Durvalumab Added to BCG Cuts Bladder Cancer Recurrence by 32% in Phase III Trial
New POTOMAC trial data show adding durvalumab immunotherapy to standard BCG treatment significantly reduces high-risk bladder cancer recurrence.
Summary
A large phase III clinical trial called POTOMAC found that adding durvalumab, an immunotherapy drug, to standard BCG treatment for high-risk non-muscle-invasive bladder cancer reduced the risk of disease recurrence or death by 32%. In the first year, 16% of patients on the combination therapy experienced a high-risk event versus 20% on BCG alone. The median time before a disease event was also significantly longer with durvalumab added. Fewer patients in the combination group needed bladder removal surgery. While the treatment showed clear benefits, it also came with higher rates of serious side effects — 21% experienced grade 3 or 4 adverse events compared to 4% in the BCG-only group. These findings were presented at the American Urological Association annual meeting.
Detailed Summary
Bladder cancer is among the most common cancers worldwide, and early-stage non-muscle-invasive forms carry a significant risk of recurrence even after standard treatment. The POTOMAC trial investigated whether adding durvalumab, a PD-L1 checkpoint inhibitor immunotherapy, to the established BCG regimen could improve outcomes for high-risk patients.
The phase III trial enrolled 1,018 patients across 116 sites in 12 countries. Patients were randomized to durvalumab plus BCG induction and maintenance, durvalumab plus BCG induction only, or BCG alone. The median patient age was 67–68 years, with 80% male participants. Primary results showed the combination reduced the risk of high-risk disease recurrence or death by 32% compared to BCG alone, meeting the trial's primary endpoint.
Early recurrence data were particularly striking. Within the first year, only 16% of combination-arm patients experienced a high-risk event versus 20% in the BCG-only group. The median time to a disease event was 14.1 months with durvalumab versus just 8.3 months without it. Among BCG-unresponsive patients, recurrences dropped from 81% to 65%, and bladder removal surgery fell from 25% to 8%.
For cancer patients and clinicians, these findings suggest a meaningful improvement in disease control without requiring immediate escalation to surgery. Preserving the bladder has major quality-of-life implications, making the reduction in cystectomy rates a particularly important outcome.

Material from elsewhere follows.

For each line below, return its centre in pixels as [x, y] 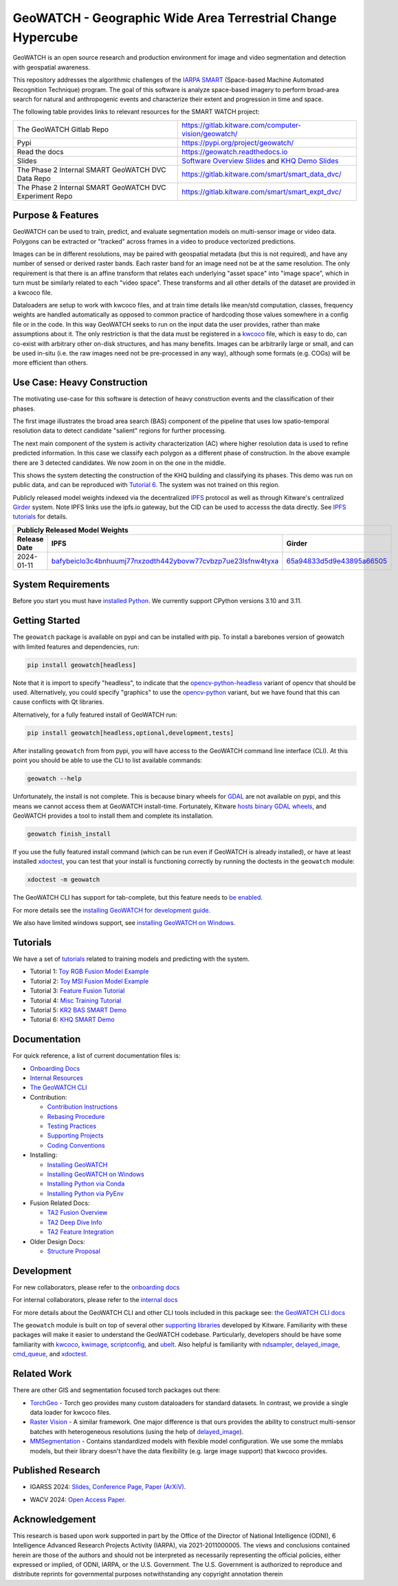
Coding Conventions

However, safety trade-offs are notable. Grade 3 or 4 treatment-related adverse events occurred in 21% of combination patients versus 4% in the BCG-only group. Serious adverse events were reported in 13% versus 4%, and discontinuation rates were higher. These side effect burdens will require careful patient selection and shared decision-making before this regimen becomes standard practice. Overall survival data showed a favorable trend but did not yet reach statistical significance.
Key Findings
- Durvalumab plus BCG reduced high-risk bladder cancer recurrence or death risk by 32% versus BCG alone.
- Median time to disease event was 14.1 months with durvalumab versus 8.3 months on BCG alone.
- Bladder removal surgery dropped from 25% to 8% among BCG-unresponsive patients receiving durvalumab.
- Grade 3/4 adverse events were substantially higher with durvalumab: 21% versus 4% on BCG alone.
- Papillary tumor subtypes showed 39–52% reduction in recurrence risk with the combination therapy.
Methodology
This is a meeting coverage news report from MedPage Today summarizing new analyses from the POTOMAC phase III randomized controlled trial presented at the 2026 American Urological Association annual meeting. The trial enrolled 1,018 patients across 12 countries, providing robust statistical power. As a conference presentation, full peer-reviewed publication has not yet been confirmed and data should be verified against the primary publication.
Study Limitations
Data are from a conference presentation and may not yet be peer-reviewed or fully published. Overall survival benefit showed only a trend and did not reach statistical significance. Higher adverse event and discontinuation rates with durvalumab require careful evaluation of patient fitness and risk tolerance before broad adoption.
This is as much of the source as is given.